Assignment
Nothing but the lines from the one with "Set the DAV" down to the one with "complement their characteristics." should be returned, exactly and with both ends included, from the material below.

Source records
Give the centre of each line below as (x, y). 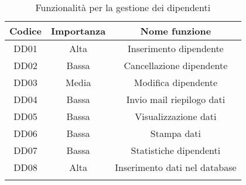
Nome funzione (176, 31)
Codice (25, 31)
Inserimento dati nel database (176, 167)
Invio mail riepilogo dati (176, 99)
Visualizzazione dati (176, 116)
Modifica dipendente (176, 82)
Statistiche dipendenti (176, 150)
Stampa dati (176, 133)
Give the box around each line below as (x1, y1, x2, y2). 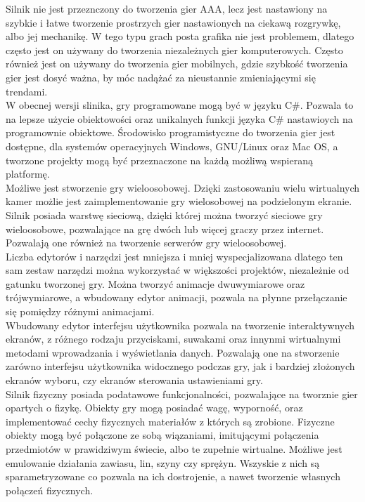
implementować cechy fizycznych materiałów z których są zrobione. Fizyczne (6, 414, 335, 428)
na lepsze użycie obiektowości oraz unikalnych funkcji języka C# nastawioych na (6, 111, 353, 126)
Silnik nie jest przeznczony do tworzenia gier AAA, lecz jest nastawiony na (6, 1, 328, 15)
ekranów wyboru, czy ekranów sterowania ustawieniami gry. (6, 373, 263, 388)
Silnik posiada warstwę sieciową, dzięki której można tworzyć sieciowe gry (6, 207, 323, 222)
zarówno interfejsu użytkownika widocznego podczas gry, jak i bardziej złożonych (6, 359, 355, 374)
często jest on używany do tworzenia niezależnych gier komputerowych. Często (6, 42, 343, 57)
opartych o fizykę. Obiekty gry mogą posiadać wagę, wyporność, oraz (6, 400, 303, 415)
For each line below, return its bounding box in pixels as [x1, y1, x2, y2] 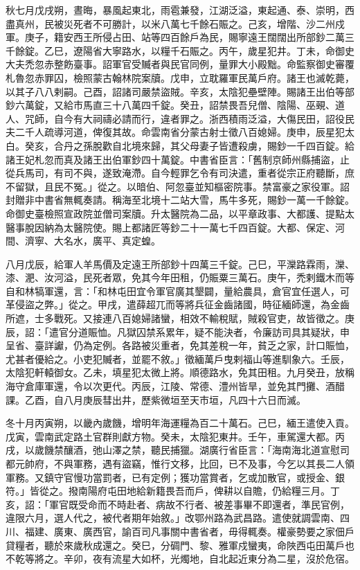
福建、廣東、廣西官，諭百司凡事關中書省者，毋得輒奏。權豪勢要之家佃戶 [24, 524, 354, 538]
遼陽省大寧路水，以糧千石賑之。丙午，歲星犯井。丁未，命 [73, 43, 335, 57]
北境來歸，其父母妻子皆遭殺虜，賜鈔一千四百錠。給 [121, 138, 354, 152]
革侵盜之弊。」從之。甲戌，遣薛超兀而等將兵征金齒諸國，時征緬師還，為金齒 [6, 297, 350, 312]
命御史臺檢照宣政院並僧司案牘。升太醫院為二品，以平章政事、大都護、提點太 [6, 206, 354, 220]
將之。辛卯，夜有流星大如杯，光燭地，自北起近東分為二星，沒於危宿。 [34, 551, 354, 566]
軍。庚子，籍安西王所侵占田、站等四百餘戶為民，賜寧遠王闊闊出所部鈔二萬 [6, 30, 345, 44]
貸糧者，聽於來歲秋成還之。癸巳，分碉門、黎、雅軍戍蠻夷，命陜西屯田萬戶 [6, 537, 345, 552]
==
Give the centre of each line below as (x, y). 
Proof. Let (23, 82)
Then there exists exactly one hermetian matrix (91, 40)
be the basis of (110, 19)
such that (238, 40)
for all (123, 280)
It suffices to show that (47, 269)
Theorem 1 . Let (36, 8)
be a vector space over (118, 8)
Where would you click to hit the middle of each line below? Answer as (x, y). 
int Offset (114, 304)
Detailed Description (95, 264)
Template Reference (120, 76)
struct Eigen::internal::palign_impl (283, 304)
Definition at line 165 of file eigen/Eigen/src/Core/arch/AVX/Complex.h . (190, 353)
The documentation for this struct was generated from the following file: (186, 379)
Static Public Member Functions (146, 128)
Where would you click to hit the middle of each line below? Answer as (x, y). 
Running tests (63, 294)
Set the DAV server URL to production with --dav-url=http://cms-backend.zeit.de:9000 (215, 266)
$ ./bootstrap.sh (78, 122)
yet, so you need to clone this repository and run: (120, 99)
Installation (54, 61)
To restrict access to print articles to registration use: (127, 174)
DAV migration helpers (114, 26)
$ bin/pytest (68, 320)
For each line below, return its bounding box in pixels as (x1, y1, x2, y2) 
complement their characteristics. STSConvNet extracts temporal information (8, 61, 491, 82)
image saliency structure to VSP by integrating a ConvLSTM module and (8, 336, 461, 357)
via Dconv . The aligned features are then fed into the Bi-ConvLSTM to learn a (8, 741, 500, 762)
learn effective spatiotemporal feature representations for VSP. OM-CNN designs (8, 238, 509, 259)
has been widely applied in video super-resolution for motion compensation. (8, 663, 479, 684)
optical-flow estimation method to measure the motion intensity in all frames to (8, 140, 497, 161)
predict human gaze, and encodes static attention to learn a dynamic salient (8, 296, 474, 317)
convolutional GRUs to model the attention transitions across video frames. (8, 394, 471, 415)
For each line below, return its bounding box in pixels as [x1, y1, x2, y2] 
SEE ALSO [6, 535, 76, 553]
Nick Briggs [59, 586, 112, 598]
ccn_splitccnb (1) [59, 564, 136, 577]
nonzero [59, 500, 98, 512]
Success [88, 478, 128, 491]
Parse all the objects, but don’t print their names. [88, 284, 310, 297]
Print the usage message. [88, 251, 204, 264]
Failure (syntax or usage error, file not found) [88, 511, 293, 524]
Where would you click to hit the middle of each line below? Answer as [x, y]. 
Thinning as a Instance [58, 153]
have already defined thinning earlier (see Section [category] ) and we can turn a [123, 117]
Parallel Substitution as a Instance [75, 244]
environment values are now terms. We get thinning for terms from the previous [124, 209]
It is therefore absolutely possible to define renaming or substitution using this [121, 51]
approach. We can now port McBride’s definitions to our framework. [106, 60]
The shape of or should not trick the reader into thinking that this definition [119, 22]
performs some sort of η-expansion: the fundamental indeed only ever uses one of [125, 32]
==
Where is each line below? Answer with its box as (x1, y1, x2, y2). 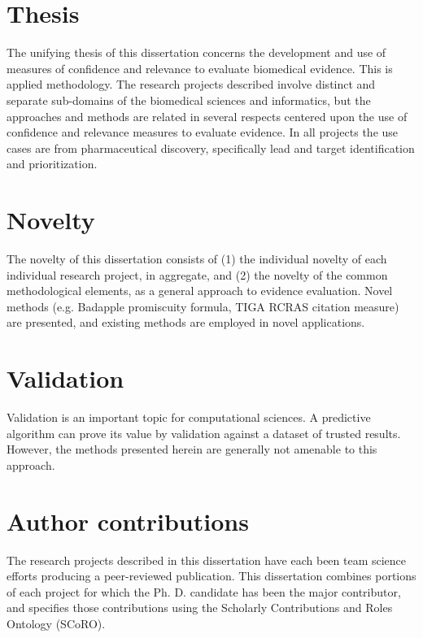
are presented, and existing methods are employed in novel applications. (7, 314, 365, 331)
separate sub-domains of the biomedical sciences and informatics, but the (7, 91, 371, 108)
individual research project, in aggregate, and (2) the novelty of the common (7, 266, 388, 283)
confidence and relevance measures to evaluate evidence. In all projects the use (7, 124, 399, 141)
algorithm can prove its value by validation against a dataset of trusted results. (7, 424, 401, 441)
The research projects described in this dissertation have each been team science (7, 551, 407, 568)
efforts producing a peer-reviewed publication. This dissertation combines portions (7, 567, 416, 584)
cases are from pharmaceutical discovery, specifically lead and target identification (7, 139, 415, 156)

Your solution
Set the DAV server URL to production with --dav-url=http://cms-backend.zeit.de:9000 (215, 266)
$ ./bootstrap.sh (78, 122)
yet, so you need to clone this repository and run: (120, 99)
Installation (54, 61)
To restrict access to print articles to registration use: (127, 174)
DAV migration helpers (114, 26)
$ bin/pytest (68, 320)
For each line below, return its bounding box in pixels as (x1, y1, x2, y2) 
complement their characteristics. STSConvNet extracts temporal information (8, 61, 491, 82)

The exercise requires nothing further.